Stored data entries
---*---
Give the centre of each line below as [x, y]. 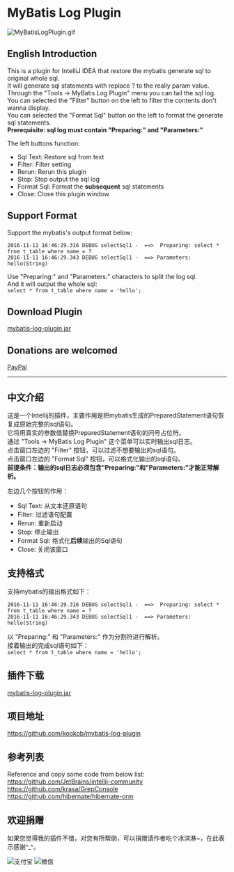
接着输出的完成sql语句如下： [48, 645]
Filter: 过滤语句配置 [45, 514]
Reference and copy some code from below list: [76, 775]
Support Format [42, 216]
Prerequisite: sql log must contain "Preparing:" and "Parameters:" [105, 129]
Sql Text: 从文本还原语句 [52, 506]
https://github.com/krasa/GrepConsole [63, 789]
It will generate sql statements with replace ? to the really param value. [109, 86]
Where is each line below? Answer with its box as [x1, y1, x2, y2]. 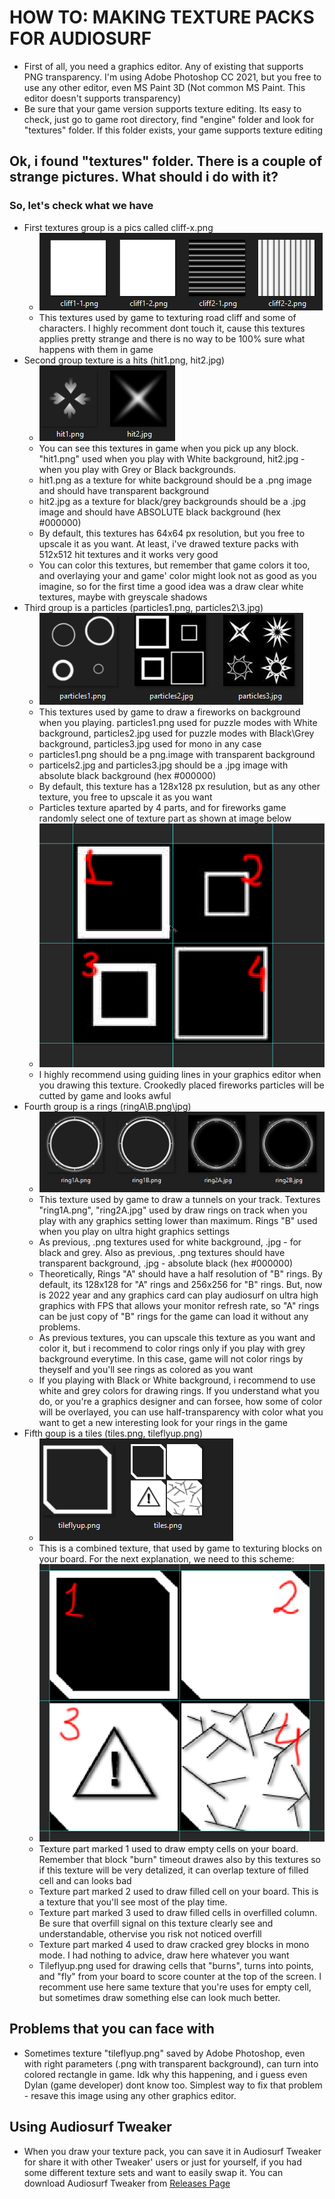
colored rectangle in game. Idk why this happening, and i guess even [23, 2068, 308, 2080]
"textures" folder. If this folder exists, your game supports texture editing [23, 124, 324, 136]
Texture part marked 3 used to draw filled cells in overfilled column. [38, 1906, 318, 1918]
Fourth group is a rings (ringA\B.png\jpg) [23, 1100, 192, 1112]
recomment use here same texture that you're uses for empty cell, [38, 1981, 312, 1993]
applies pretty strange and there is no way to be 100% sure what [38, 332, 306, 345]
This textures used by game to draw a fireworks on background [38, 706, 301, 718]
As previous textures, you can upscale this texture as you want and [38, 1331, 316, 1343]
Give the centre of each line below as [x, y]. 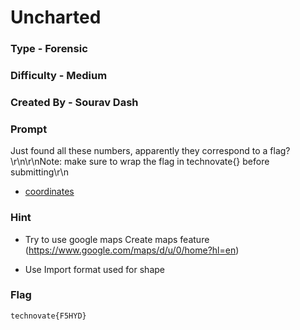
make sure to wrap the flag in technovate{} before [167, 162]
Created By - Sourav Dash [74, 102]
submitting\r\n [39, 172]
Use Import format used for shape [94, 269]
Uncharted [56, 17]
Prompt [29, 129]
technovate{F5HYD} [48, 316]
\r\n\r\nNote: [36, 162]
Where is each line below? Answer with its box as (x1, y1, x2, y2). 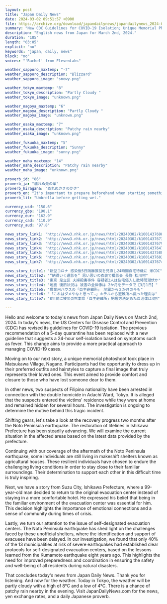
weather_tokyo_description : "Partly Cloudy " (5, 90, 101, 95)
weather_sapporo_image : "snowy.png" (5, 77, 81, 82)
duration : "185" (5, 35, 39, 40)
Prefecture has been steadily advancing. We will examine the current (5, 428, 146, 434)
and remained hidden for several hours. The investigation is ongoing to (5, 402, 150, 408)
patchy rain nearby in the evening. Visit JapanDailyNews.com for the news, (5, 588, 159, 594)
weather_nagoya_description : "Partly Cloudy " (5, 108, 103, 114)
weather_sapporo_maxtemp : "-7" (5, 67, 70, 72)
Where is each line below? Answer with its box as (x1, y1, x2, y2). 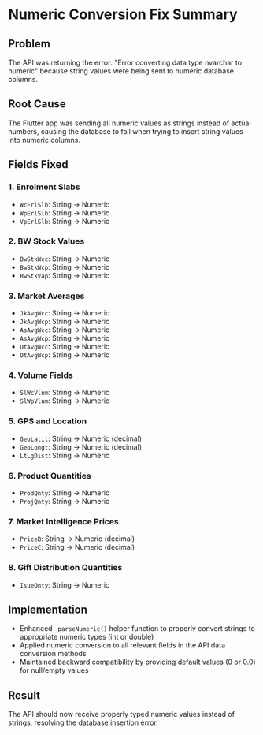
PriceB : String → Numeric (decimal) (19, 534, 135, 543)
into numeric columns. (8, 135, 81, 144)
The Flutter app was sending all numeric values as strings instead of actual (8, 118, 251, 128)
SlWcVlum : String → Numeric (19, 388, 110, 397)
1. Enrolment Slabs (8, 181, 80, 192)
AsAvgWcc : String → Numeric (19, 325, 110, 334)
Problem (8, 37, 51, 50)
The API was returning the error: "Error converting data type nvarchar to (8, 58, 243, 67)
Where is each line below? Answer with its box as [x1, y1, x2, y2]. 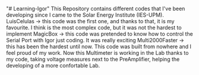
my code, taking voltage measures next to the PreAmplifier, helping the [6, 56, 180, 62]
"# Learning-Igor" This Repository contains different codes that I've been [6, 5, 185, 12]
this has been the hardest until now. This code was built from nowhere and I [6, 43, 192, 50]
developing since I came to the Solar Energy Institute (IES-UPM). [6, 11, 165, 18]
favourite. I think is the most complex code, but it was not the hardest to [6, 24, 182, 31]
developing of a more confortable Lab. [6, 62, 100, 69]
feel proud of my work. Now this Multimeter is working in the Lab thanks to [6, 49, 189, 56]
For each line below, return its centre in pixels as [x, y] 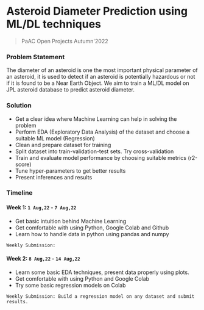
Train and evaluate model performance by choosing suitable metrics [101, 157]
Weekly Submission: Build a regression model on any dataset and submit [100, 296]
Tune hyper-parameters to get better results [70, 171]
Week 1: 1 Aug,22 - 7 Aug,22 [41, 207]
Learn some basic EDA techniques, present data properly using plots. [102, 272]
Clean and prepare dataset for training [63, 145]
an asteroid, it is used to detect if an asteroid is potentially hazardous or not [101, 77]
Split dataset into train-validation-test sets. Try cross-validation [94, 151]
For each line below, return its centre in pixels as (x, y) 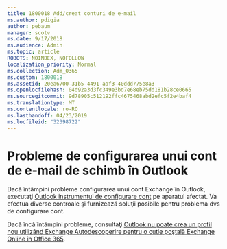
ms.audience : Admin (35, 45)
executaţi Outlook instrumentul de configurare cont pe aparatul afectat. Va (112, 197)
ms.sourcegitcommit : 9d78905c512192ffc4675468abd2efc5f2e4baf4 (99, 97)
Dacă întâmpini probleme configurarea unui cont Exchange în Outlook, (106, 189)
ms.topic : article (33, 52)
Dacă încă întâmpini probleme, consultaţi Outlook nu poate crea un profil (110, 224)
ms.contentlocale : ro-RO (43, 109)
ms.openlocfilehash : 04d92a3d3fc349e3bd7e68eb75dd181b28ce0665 (99, 90)
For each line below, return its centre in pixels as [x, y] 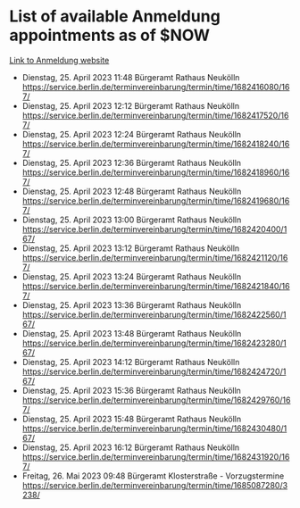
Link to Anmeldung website [59, 60]
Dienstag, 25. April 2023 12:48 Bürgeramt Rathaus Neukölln [132, 191]
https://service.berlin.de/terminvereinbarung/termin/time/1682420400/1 [154, 229]
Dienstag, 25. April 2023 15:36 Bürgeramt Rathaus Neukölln [131, 390]
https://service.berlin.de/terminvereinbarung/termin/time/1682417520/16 [155, 115]
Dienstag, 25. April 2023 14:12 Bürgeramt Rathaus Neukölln [131, 362]
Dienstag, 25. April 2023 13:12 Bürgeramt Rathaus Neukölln [131, 248]
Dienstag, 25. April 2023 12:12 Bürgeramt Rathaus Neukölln [130, 105]
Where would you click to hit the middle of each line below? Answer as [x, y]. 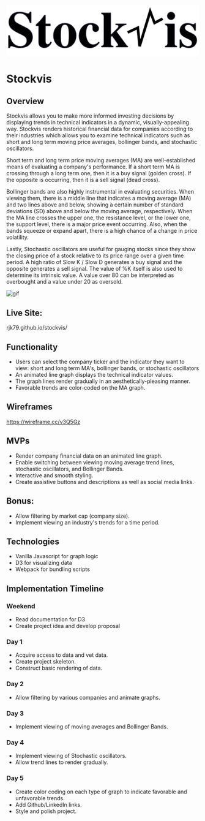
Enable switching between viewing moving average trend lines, [95, 462]
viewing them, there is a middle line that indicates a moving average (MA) [99, 199]
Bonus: [20, 501]
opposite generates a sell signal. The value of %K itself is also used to [95, 269]
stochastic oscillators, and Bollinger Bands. [69, 469]
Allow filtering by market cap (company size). [72, 516]
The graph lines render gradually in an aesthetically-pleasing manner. [103, 381]
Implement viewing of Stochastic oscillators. [71, 756]
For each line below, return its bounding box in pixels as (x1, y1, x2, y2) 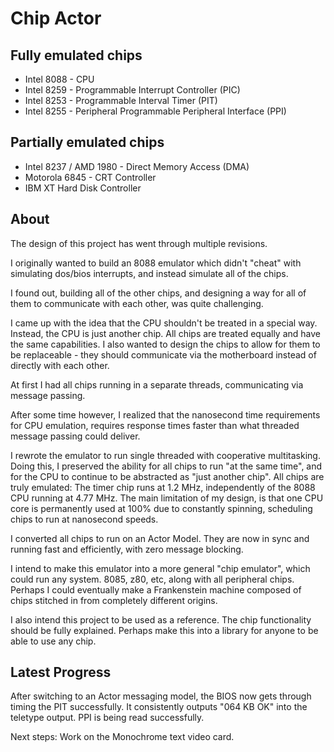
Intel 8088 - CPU (24, 73, 95, 85)
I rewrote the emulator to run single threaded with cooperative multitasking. (10, 449, 321, 461)
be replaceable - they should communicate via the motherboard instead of (10, 348, 317, 361)
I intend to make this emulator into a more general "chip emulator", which (10, 562, 311, 574)
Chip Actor (10, 7, 102, 30)
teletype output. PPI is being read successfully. (10, 712, 205, 724)
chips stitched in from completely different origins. (10, 594, 218, 606)
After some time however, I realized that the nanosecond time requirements (10, 408, 321, 421)
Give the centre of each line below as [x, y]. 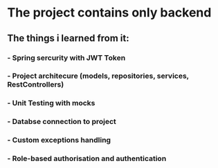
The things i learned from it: [68, 38]
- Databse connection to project [62, 122]
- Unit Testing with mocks [51, 103]
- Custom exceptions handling [59, 140]
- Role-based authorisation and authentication [87, 158]
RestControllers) [36, 85]
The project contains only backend [109, 13]
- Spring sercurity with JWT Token [66, 58]
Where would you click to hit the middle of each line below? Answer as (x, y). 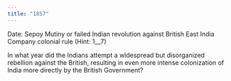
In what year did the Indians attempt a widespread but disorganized (106, 55)
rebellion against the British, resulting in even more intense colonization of (116, 62)
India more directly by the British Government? (75, 70)
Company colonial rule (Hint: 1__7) (57, 41)
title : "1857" (28, 14)
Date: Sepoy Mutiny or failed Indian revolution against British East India (111, 34)
---*---
# Goal of the exercise
Please return the lines above exactly, with the pictures omitted.

# Result for this task
Give the centre of each line below as [x, y]. 
接着输出的完成sql语句如下： [48, 645]
Filter: 过滤语句配置 [45, 514]
Reference and copy some code from below list: [76, 775]
Support Format [42, 216]
Prerequisite: sql log must contain "Preparing:" and "Parameters:" [105, 129]
Sql Text: 从文本还原语句 [52, 506]
https://github.com/krasa/GrepConsole [63, 789]
It will generate sql statements with replace ? to the really param value. [109, 86]
Where is each line below? Answer with its box as [x1, y1, x2, y2]. 
colored rectangle in game. Idk why this happening, and i guess even [23, 2068, 308, 2080]
"textures" folder. If this folder exists, your game supports texture editing [23, 124, 324, 136]
Texture part marked 3 used to draw filled cells in overfilled column. [38, 1906, 318, 1918]
Fourth group is a rings (ringA\B.png\jpg) [23, 1100, 192, 1112]
recomment use here same texture that you're uses for empty cell, [38, 1981, 312, 1993]
applies pretty strange and there is no way to be 100% sure what [38, 332, 306, 345]
This textures used by game to draw a fireworks on background [38, 706, 301, 718]
As previous textures, you can upscale this texture as you want and [38, 1331, 316, 1343]
Give the centre of each line below as [x, y]. 
make sure to wrap the flag in technovate{} before [167, 162]
Created By - Sourav Dash [74, 102]
submitting\r\n [39, 172]
Use Import format used for shape [94, 269]
Uncharted [56, 17]
Prompt [29, 129]
technovate{F5HYD} [48, 316]
\r\n\r\nNote: [36, 162]
Where is each line below? Answer with its box as (x1, y1, x2, y2). 
weather_tokyo_description : "Partly Cloudy " (5, 90, 101, 95)
weather_sapporo_image : "snowy.png" (5, 77, 81, 82)
duration : "185" (5, 35, 39, 40)
Prefecture has been steadily advancing. We will examine the current (5, 428, 146, 434)
and remained hidden for several hours. The investigation is ongoing to (5, 402, 150, 408)
patchy rain nearby in the evening. Visit JapanDailyNews.com for the news, (5, 588, 159, 594)
weather_nagoya_description : "Partly Cloudy " (5, 108, 103, 114)
weather_sapporo_maxtemp : "-7" (5, 67, 70, 72)
Where is each line below? Answer with its box as (x1, y1, x2, y2). 
PriceB : String → Numeric (decimal) (19, 534, 135, 543)
into numeric columns. (8, 135, 81, 144)
The Flutter app was sending all numeric values as strings instead of actual (8, 118, 251, 128)
SlWcVlum : String → Numeric (19, 388, 110, 397)
1. Enrolment Slabs (8, 181, 80, 192)
AsAvgWcc : String → Numeric (19, 325, 110, 334)
Problem (8, 37, 51, 50)
The API was returning the error: "Error converting data type nvarchar to (8, 58, 243, 67)
Where is each line below? Answer with its box as [x1, y1, x2, y2]. 
my code, taking voltage measures next to the PreAmplifier, helping the [6, 56, 180, 62]
"# Learning-Igor" This Repository contains different codes that I've been [6, 5, 185, 12]
this has been the hardest until now. This code was built from nowhere and I [6, 43, 192, 50]
developing since I came to the Solar Energy Institute (IES-UPM). [6, 11, 165, 18]
favourite. I think is the most complex code, but it was not the hardest to [6, 24, 182, 31]
developing of a more confortable Lab. [6, 62, 100, 69]
feel proud of my work. Now this Multimeter is working in the Lab thanks to [6, 49, 189, 56]
For each line below, return its centre in pixels as [x, y] 
Train and evaluate model performance by choosing suitable metrics [101, 157]
Weekly Submission: Build a regression model on any dataset and submit [100, 296]
Tune hyper-parameters to get better results [70, 171]
Week 1: 1 Aug,22 - 7 Aug,22 [41, 207]
Learn some basic EDA techniques, present data properly using plots. [102, 272]
Clean and prepare dataset for training [63, 145]
an asteroid, it is used to detect if an asteroid is potentially hazardous or not [101, 77]
Split dataset into train-validation-test sets. Try cross-validation [94, 151]
For each line below, return its centre in pixels as (x, y) 
ms.audience : Admin (35, 45)
executaţi Outlook instrumentul de configurare cont pe aparatul afectat. Va (112, 197)
ms.sourcegitcommit : 9d78905c512192ffc4675468abd2efc5f2e4baf4 (99, 97)
Dacă întâmpini probleme configurarea unui cont Exchange în Outlook, (106, 189)
ms.topic : article (33, 52)
Dacă încă întâmpini probleme, consultaţi Outlook nu poate crea un profil (110, 224)
ms.contentlocale : ro-RO (43, 109)
ms.openlocfilehash : 04d92a3d3fc349e3bd7e68eb75dd181b28ce0665 (99, 90)
For each line below, return its centre in pixels as [x, y] 
Link to Anmeldung website [59, 60]
Dienstag, 25. April 2023 12:48 Bürgeramt Rathaus Neukölln [132, 191]
https://service.berlin.de/terminvereinbarung/termin/time/1682420400/1 [154, 229]
Dienstag, 25. April 2023 15:36 Bürgeramt Rathaus Neukölln [131, 390]
https://service.berlin.de/terminvereinbarung/termin/time/1682417520/16 [155, 115]
Dienstag, 25. April 2023 14:12 Bürgeramt Rathaus Neukölln [131, 362]
Dienstag, 25. April 2023 13:12 Bürgeramt Rathaus Neukölln [131, 248]
Dienstag, 25. April 2023 12:12 Bürgeramt Rathaus Neukölln [130, 105]
Where would you click to hit the middle of each line below? Answer as [x, y]. 
Enable switching between viewing moving average trend lines, [95, 462]
viewing them, there is a middle line that indicates a moving average (MA) [99, 199]
Bonus: [20, 501]
opposite generates a sell signal. The value of %K itself is also used to [95, 269]
stochastic oscillators, and Bollinger Bands. [69, 469]
Allow filtering by market cap (company size). [72, 516]
The graph lines render gradually in an aesthetically-pleasing manner. [103, 381]
Implement viewing of Stochastic oscillators. [71, 756]
For each line below, return its bounding box in pixels as (x1, y1, x2, y2) 
Intel 8088 - CPU (24, 73, 95, 85)
I rewrote the emulator to run single threaded with cooperative multitasking. (10, 449, 321, 461)
be replaceable - they should communicate via the motherboard instead of (10, 348, 317, 361)
I intend to make this emulator into a more general "chip emulator", which (10, 562, 311, 574)
Chip Actor (10, 7, 102, 30)
teletype output. PPI is being read successfully. (10, 712, 205, 724)
chips stitched in from completely different origins. (10, 594, 218, 606)
After some time however, I realized that the nanosecond time requirements (10, 408, 321, 421)
Give the centre of each line below as [x, y]. 
The things i learned from it: [68, 38]
- Databse connection to project [62, 122]
- Unit Testing with mocks [51, 103]
- Custom exceptions handling [59, 140]
- Role-based authorisation and authentication [87, 158]
RestControllers) [36, 85]
The project contains only backend [109, 13]
- Spring sercurity with JWT Token [66, 58]
Where would you click to hit the middle of each line below? Answer as (x, y). 
In what year did the Indians attempt a widespread but disorganized (106, 55)
rebellion against the British, resulting in even more intense colonization of (116, 62)
India more directly by the British Government? (75, 70)
Company colonial rule (Hint: 1__7) (57, 41)
title : "1857" (28, 14)
Date: Sepoy Mutiny or failed Indian revolution against British East India (111, 34)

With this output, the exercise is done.